R8kt wrote:
How is the distance defined then?
I think it is simply defined as the smallest distance of $O$ from a point of the segment.
Under this assumption, let us first work with a single segment $AB$. If the projection $C$ of $O$ on the line $AB$ lies inside the segment $AB$, then we can split $AB$ in the two segments $AC$ and $BC$ leaving unvaried the sum, so wlog $C$ is outside the segment (wlog from the side of $B$, but it may also coincide with $B$).
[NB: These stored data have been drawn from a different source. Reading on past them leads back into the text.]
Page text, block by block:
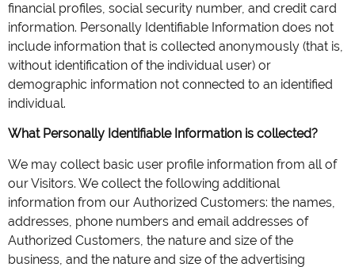
financial profiles, social security number, and credit card
information. Personally Identifiable Information does not
include information that is collected anonymously (that is,
without identification of the individual user) or
demographic information not connected to an identified
individual.
What Personally Identifiable Information is collected?
We may collect basic user profile information from all of
our Visitors. We collect the following additional
information from our Authorized Customers: the names,
addresses, phone numbers and email addresses of
Authorized Customers, the nature and size of the
business, and the nature and size of the advertising
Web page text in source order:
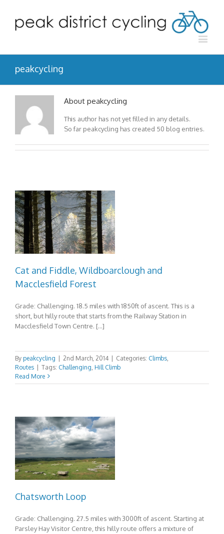
peakcycling
About peakcycling
This author has not yet filled in any details.
So far peakcycling has created 50 blog entries.
Cat and Fiddle, Wildboarclough and
Macclesfield Forest
Grade: Challenging. 18.5 miles with 1850ft of ascent. This is a
short, but hilly route that starts from the Railway Station in
Macclesfield Town Centre. […]
By peakcycling 2nd March, 2014 Categories: Climbs
Routes
Tags: Challenging Hill Climb
Read More
Chatsworth Loop
Grade: Challenging. 27.5 miles with 3000ft of ascent. Starting at
Parsley Hay Visitor Centre, this hilly route offers a mixture of
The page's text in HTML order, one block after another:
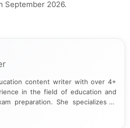
September 2026.
content writer with over 4+
in the field of education and
preparation. She specializes in
informative, and student-focused
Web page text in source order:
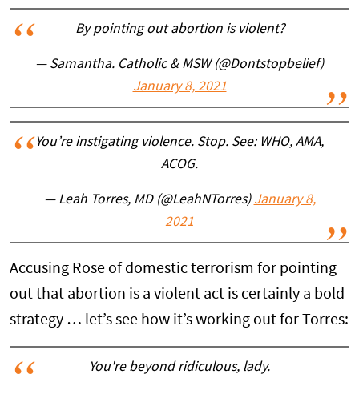
By pointing out abortion is violent?
— Samantha. Catholic & MSW (@Dontstopbelief)
January 8, 2021
You’re instigating violence. Stop. See: WHO, AMA,
ACOG.
— Leah Torres, MD (@LeahNTorres) January 8,
2021
Accusing Rose of domestic terrorism for pointing
out that abortion is a violent act is certainly a bold
strategy … let’s see how it’s working out for Torres:
You're beyond ridiculous, lady.
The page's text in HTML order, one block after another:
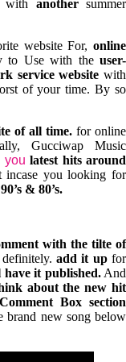
with anothersummer
website For, online
to Use with theuser-
service website with
of your time. By so
of all time. for online
Gucciwap Music
you latest hits around
incase you looking for
& 80’s.
with the tilte of
add it upfor
have it published.And
about the new hit
Box section
brand new song below
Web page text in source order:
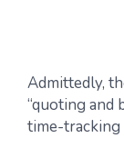
Admittedly,
“quoting and
time-tracking
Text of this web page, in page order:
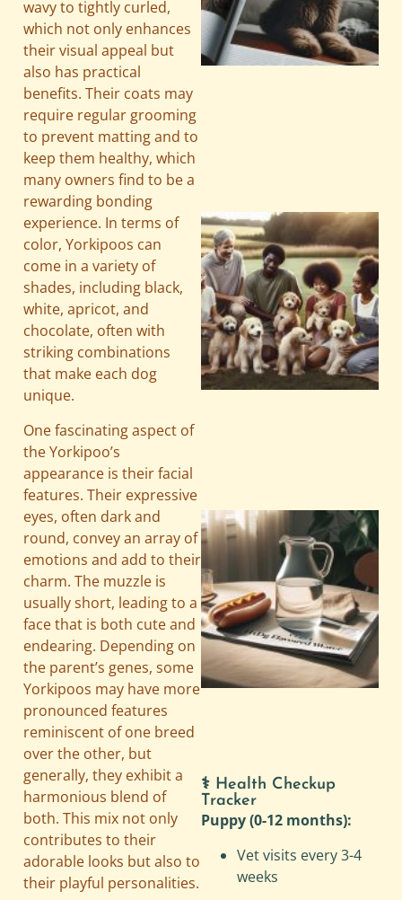
wavy to tightly curled,
which not only enhances
their visual appeal but
also has practical
benefits. Their coats may
require regular grooming
to prevent matting and to
keep them healthy, which
many owners find to be a
rewarding bonding
experience. In terms of
color, Yorkipoos can
come in a variety of
shades, including black,
white, apricot, and
chocolate, often with
striking combinations
that make each dog
unique.
One fascinating aspect of
the Yorkipoo’s
appearance is their facial
features. Their expressive
eyes, often dark and
round, convey an array of
emotions and add to their
charm. The muzzle is
usually short, leading to a
face that is both cute and
endearing. Depending on
the parent’s genes, some
Yorkipoos may have more
pronounced features
reminiscent of one breed
over the other, but
generally, they exhibit a
harmonious blend of
both. This mix not only
contributes to their
adorable looks but also to
their playful personalities.
⚕️ Health Checkup
Tracker
Puppy (0-12 months):
Vet visits every 3-4
weeks
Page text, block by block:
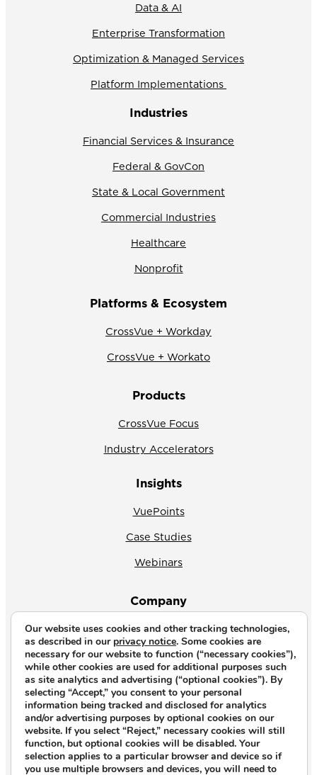
Data & AI
Enterprise Transformation
Optimization & Managed Services
Platform Implementations
Industries
Financial Services & Insurance
Federal & GovCon
State & Local Government
Commercial Industries
Healthcare
Nonprofit
Platforms & Ecosystem
CrossVue + Workday
CrossVue + Workato
Products
CrossVue Focus
Industry Accelerators
Insights
VuePoints
Case Studies
Webinars
Company
About Us
News
Why CrossVue
Careers
Contact Us
Copyright © 2026. All rights reserved.
Our website uses cookies and other tracking technologies,
as described in our privacy notice. Some cookies are
necessary for our website to function (“necessary cookies”),
while other cookies are used for additional purposes such
as site analytics and advertising (“optional cookies”). By
selecting “Accept,” you consent to your personal
information being tracked and disclosed for analytics
and/or advertising purposes by optional cookies on our
website. If you select “Reject,” necessary cookies will still
function, but optional cookies will be disabled. Your
selection applies to a particular browser and device so if
you use multiple browsers and devices, you will need to
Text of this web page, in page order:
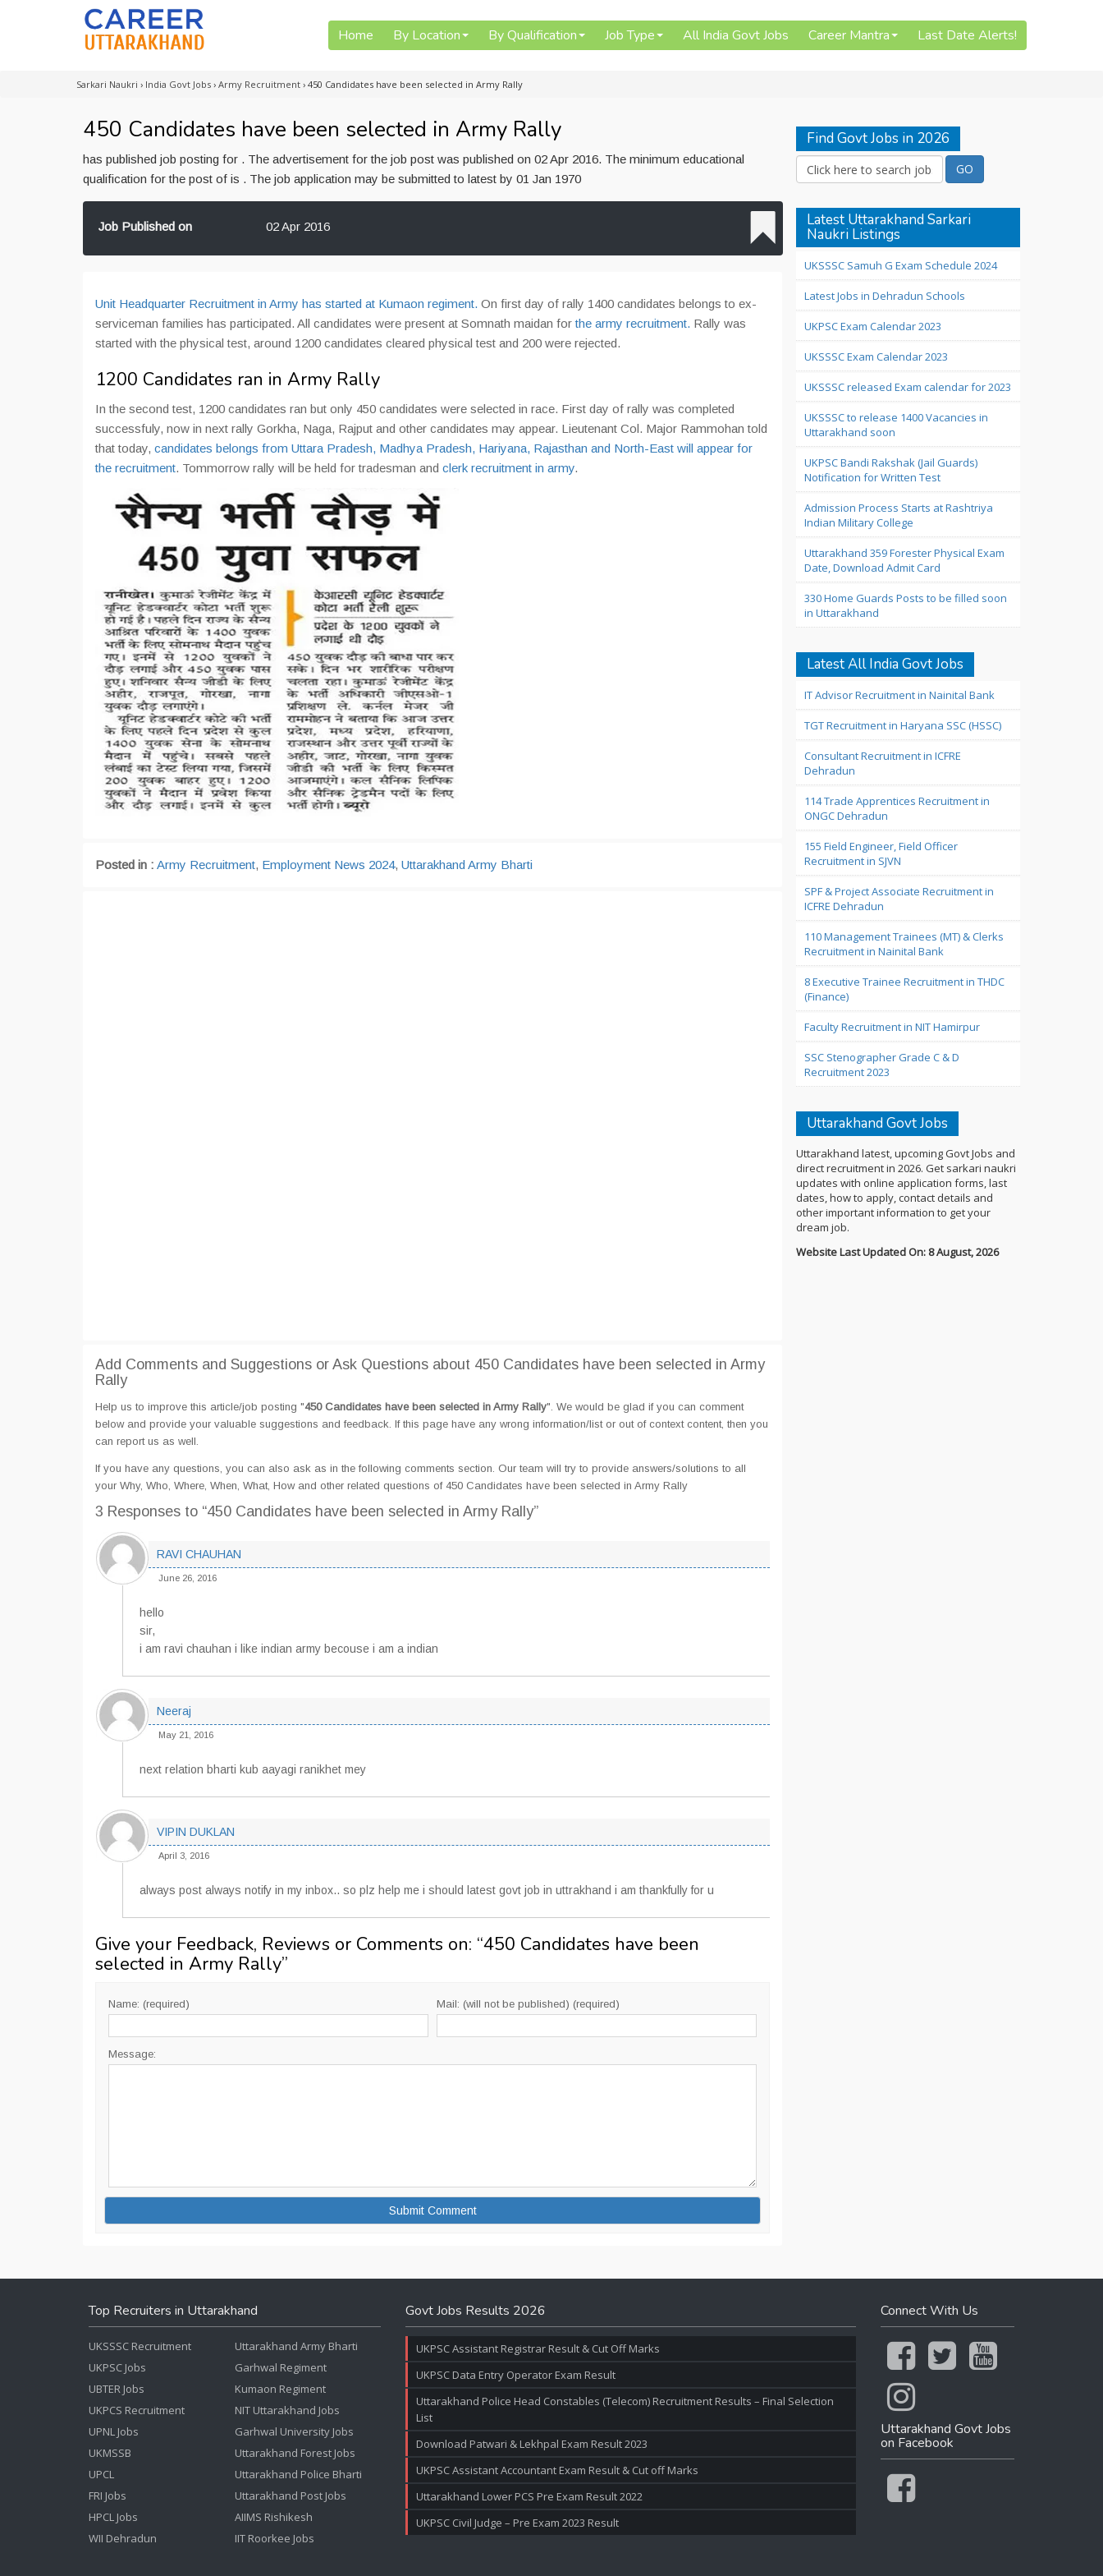
Home By Location By Qualification Job Type All India Govt Jobs Career Mantra Last Date Alerts!
Sarkari Naukri › India Govt Jobs › Army Recruitment › 450 Candidates have been selected in Army Rally
450 Candidates have been selected in Army Rally
has published job posting for . The advertisement for the job post was published on 02 Apr 2016. The minimum educational
qualification for the post of is . The job application may be submitted to latest by 01 Jan 1970
Job Published on 02 Apr 2016
Unit Headquarter Recruitment in Army has started at Kumaon regiment. On first day of rally 1400 candidates belongs to ex-
serviceman families has participated. All candidates were present at Somnath maidan forthe army recruitment. Rally was
started with the physical test, around 1200 candidates cleared physical test and 200 were rejected.
1200 Candidates ran in Army Rally
In the second test, 1200 candidates ran but only 450 candidates were selected in race. First day of rally was completed
successfuly, now in next rally Gorkha, Naga, Rajput and other candidates may appear. Lieutenant Col. Major Rammohan told
that today, candidates belongs from Uttara Pradesh, Madhya Pradesh, Hariyana, Rajasthan and North-East will appear for
the recruitment. Tommorrow rally will be held for tradesman and clerk recruitment in army.
Posted in : Army Recruitment, Employment News 2024, Uttarakhand Army Bharti
Add Comments and Suggestions or Ask Questions about 450 Candidates have been selected in Army
Rally
Help us to improve this article/job posting "450 Candidates have been selected in Army Rally". We would be glad if you can comment
below and provide your valuable suggestions and feedback. If this page have any wrong information/list or out of context content, then you
can report us as well.
If you have any questions, you can also ask as in the following comments section. Our team will try to provide answers/solutions to all
your Why, Who, Where, When, What, How and other related questions of 450 Candidates have been selected in Army Rally
3 Responses to “450 Candidates have been selected in Army Rally”
RAVI CHAUHAN
June 26, 2016
hello
sir,
i am ravi chauhan i like indian army becouse i am a indian
Neeraj
May 21, 2016
next relation bharti kub aayagi ranikhet mey
VIPIN DUKLAN
April 3, 2016
always post always notify in my inbox.. so plz help me i should latest govt job in uttrakhand i am thankfully for u
Give your Feedback, Reviews or Comments on: “450 Candidates have been
selected in Army Rally”
Name: (required) Mail: (will not be published) (required)
Message:
Find Govt Jobs in 2026
Latest Uttarakhand Sarkari
Naukri Listings
UKSSSC Samuh G Exam Schedule 2024
Latest Jobs in Dehradun Schools
UKPSC Exam Calendar 2023
UKSSSC Exam Calendar 2023
UKSSSC released Exam calendar for 2023
UKSSSC to release 1400 Vacancies in
Uttarakhand soon
UKPSC Bandi Rakshak (Jail Guards)
Notification for Written Test
Admission Process Starts at Rashtriya
Indian Military College
Uttarakhand 359 Forester Physical Exam
Date, Download Admit Card
330 Home Guards Posts to be filled soon
in Uttarakhand
Latest All India Govt Jobs
IT Advisor Recruitment in Nainital Bank
TGT Recruitment in Haryana SSC (HSSC)
Consultant Recruitment in ICFRE
Dehradun
114 Trade Apprentices Recruitment in
ONGC Dehradun
155 Field Engineer, Field Officer
Recruitment in SJVN
SPF & Project Associate Recruitment in
ICFRE Dehradun
110 Management Trainees (MT) & Clerks
Recruitment in Nainital Bank
8 Executive Trainee Recruitment in THDC
(Finance)
Faculty Recruitment in NIT Hamirpur
SSC Stenographer Grade C & D
Recruitment 2023
Uttarakhand Govt Jobs
Uttarakhand latest, upcoming Govt Jobs and
direct recruitment in 2026. Get sarkari naukri
updates with online application forms, last
dates, how to apply, contact details and
other important information to get your
dream job.
Website Last Updated On: 8 August, 2026
Top Recruiters in Uttarakhand
UKSSSC Recruitment
UKPSC Jobs
UBTER Jobs
UKPCS Recruitment
UPNL Jobs
UKMSSB
UPCL
FRI Jobs
HPCL Jobs
WII Dehradun
Uttarakhand Army Bharti
Garhwal Regiment
Kumaon Regiment
NIT Uttarakhand Jobs
Garhwal University Jobs
Uttarakhand Forest Jobs
Uttarakhand Police Bharti
Uttarakhand Post Jobs
AIIMS Rishikesh
IIT Roorkee Jobs
Govt Jobs Results 2026
UKPSC Assistant Registrar Result & Cut Off Marks
UKPSC Data Entry Operator Exam Result
Uttarakhand Police Head Constables (Telecom) Recruitment Results – Final Selection
List
Download Patwari & Lekhpal Exam Result 2023
UKPSC Assistant Accountant Exam Result & Cut off Marks
Uttarakhand Lower PCS Pre Exam Result 2022
UKPSC Civil Judge – Pre Exam 2023 Result
Connect With Us
Uttarakhand Govt Jobs
on Facebook

Now, let $\angle BOA=\theta$ and $\angle COB=\alpha$. We have that (if $a=AB$ and $h=d(O,AB)=OB$) $a=AC-BC=OC(\tan (\alpha+\theta)-\tan\alpha)=h\cos\alpha(tan(\theta+\alpha)-\tan\alpha))$. It is easy to check (even graphically) that $f(\alpha)=\cos\alpha(\tan(\theta+\alpha)-\tan\alpha)$ is increasing on $[0,\pi/2-\theta)$, and so it has its minimum in $0$. Therefore $a\geq h\cos0\tan\theta\geq h\theta$. Therefore, it $\theta_i$ is the angle formed by the $i$-th segment, we have $\sum_{i=1}^n \frac{a_i}{h_i}\geq \sum_{i=1}^n \theta_i\geq 2\pi$ as wanted.